#### WORK INSTRUCTION:
Please reproduce each line of the data below exactly as shown.

==== DATA UNDER STUDY ====

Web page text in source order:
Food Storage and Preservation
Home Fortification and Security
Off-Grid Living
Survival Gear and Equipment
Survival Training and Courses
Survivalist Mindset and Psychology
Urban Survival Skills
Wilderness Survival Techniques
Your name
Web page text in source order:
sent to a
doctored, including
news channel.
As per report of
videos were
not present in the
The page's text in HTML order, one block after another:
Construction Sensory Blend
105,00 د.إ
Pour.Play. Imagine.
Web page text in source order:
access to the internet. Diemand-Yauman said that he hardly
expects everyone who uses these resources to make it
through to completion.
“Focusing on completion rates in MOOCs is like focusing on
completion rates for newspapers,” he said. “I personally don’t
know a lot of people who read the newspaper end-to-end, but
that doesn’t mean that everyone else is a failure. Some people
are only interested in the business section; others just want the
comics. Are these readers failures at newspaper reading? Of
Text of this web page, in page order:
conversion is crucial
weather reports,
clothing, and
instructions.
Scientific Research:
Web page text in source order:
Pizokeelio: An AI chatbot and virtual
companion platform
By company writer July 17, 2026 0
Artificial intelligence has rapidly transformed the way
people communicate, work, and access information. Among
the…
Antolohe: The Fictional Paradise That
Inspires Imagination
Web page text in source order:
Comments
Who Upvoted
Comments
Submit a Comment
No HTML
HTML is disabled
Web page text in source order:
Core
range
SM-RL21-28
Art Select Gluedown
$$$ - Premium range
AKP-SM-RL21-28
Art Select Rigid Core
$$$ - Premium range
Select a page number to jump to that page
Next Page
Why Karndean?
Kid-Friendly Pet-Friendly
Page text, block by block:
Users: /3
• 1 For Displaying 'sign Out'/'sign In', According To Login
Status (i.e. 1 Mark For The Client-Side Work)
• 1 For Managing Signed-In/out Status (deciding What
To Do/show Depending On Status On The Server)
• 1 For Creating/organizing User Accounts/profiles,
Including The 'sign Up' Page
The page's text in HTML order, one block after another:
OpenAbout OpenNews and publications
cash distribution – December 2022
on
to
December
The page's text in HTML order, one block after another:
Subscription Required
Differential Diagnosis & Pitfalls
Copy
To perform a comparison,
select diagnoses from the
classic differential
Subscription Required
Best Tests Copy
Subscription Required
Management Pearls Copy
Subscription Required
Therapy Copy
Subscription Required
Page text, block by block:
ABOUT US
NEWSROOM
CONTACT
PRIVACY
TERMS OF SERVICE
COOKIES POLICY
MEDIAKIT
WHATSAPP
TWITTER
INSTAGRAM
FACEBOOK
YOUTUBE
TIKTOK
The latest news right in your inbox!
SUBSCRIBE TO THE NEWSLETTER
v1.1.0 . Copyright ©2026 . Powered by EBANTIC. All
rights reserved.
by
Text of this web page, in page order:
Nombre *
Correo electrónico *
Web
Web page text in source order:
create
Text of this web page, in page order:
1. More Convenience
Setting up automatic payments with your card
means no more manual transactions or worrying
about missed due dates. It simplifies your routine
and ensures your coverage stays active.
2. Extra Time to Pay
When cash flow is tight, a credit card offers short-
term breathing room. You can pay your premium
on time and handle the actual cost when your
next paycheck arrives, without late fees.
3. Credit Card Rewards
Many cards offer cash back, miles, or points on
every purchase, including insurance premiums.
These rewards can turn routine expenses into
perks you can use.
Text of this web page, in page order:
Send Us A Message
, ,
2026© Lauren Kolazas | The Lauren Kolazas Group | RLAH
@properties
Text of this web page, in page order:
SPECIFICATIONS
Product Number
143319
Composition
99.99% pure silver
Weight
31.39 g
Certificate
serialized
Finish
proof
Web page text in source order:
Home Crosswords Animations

====

#### SOLUTION TO THIS TASK:
Web page text in source order:
Food Storage and Preservation
Home Fortification and Security
Off-Grid Living
Survival Gear and Equipment
Survival Training and Courses
Survivalist Mindset and Psychology
Urban Survival Skills
Wilderness Survival Techniques
Your name
Web page text in source order:
sent to a
doctored, including
news channel.
As per report of
videos were
not present in the
The page's text in HTML order, one block after another:
Construction Sensory Blend
105,00 د.إ
Pour.Play. Imagine.
Web page text in source order:
access to the internet. Diemand-Yauman said that he hardly
expects everyone who uses these resources to make it
through to completion.
“Focusing on completion rates in MOOCs is like focusing on
completion rates for newspapers,” he said. “I personally don’t
know a lot of people who read the newspaper end-to-end, but
that doesn’t mean that everyone else is a failure. Some people
are only interested in the business section; others just want the
comics. Are these readers failures at newspaper reading? Of
Text of this web page, in page order:
conversion is crucial
weather reports,
clothing, and
instructions.
Scientific Research:
Web page text in source order:
Pizokeelio: An AI chatbot and virtual
companion platform
By company writer July 17, 2026 0
Artificial intelligence has rapidly transformed the way
people communicate, work, and access information. Among
the…
Antolohe: The Fictional Paradise That
Inspires Imagination
Web page text in source order:
Comments
Who Upvoted
Comments
Submit a Comment
No HTML
HTML is disabled
Web page text in source order:
Core
range
SM-RL21-28
Art Select Gluedown
$$$ - Premium range
AKP-SM-RL21-28
Art Select Rigid Core
$$$ - Premium range
Select a page number to jump to that page
Next Page
Why Karndean?
Kid-Friendly Pet-Friendly
Page text, block by block:
Users: /3
• 1 For Displaying 'sign Out'/'sign In', According To Login
Status (i.e. 1 Mark For The Client-Side Work)
• 1 For Managing Signed-In/out Status (deciding What
To Do/show Depending On Status On The Server)
• 1 For Creating/organizing User Accounts/profiles,
Including The 'sign Up' Page
The page's text in HTML order, one block after another:
OpenAbout OpenNews and publications
cash distribution – December 2022
on
to
December
The page's text in HTML order, one block after another:
Subscription Required
Differential Diagnosis & Pitfalls
Copy
To perform a comparison,
select diagnoses from the
classic differential
Subscription Required
Best Tests Copy
Subscription Required
Management Pearls Copy
Subscription Required
Therapy Copy
Subscription Required
Page text, block by block:
ABOUT US
NEWSROOM
CONTACT
PRIVACY
TERMS OF SERVICE
COOKIES POLICY
MEDIAKIT
WHATSAPP
TWITTER
INSTAGRAM
FACEBOOK
YOUTUBE
TIKTOK
The latest news right in your inbox!
SUBSCRIBE TO THE NEWSLETTER
v1.1.0 . Copyright ©2026 . Powered by EBANTIC. All
rights reserved.
by
Text of this web page, in page order:
Nombre *
Correo electrónico *
Web
Web page text in source order:
create
Text of this web page, in page order:
1. More Convenience
Setting up automatic payments with your card
means no more manual transactions or worrying
about missed due dates. It simplifies your routine
and ensures your coverage stays active.
2. Extra Time to Pay
When cash flow is tight, a credit card offers short-
term breathing room. You can pay your premium
on time and handle the actual cost when your
next paycheck arrives, without late fees.
3. Credit Card Rewards
Many cards offer cash back, miles, or points on
every purchase, including insurance premiums.
These rewards can turn routine expenses into
perks you can use.
Text of this web page, in page order:
Send Us A Message
, ,
2026© Lauren Kolazas | The Lauren Kolazas Group | RLAH
@properties
Text of this web page, in page order:
SPECIFICATIONS
Product Number
143319
Composition
99.99% pure silver
Weight
31.39 g
Certificate
serialized
Finish
proof
Web page text in source order:
Home Crosswords Animations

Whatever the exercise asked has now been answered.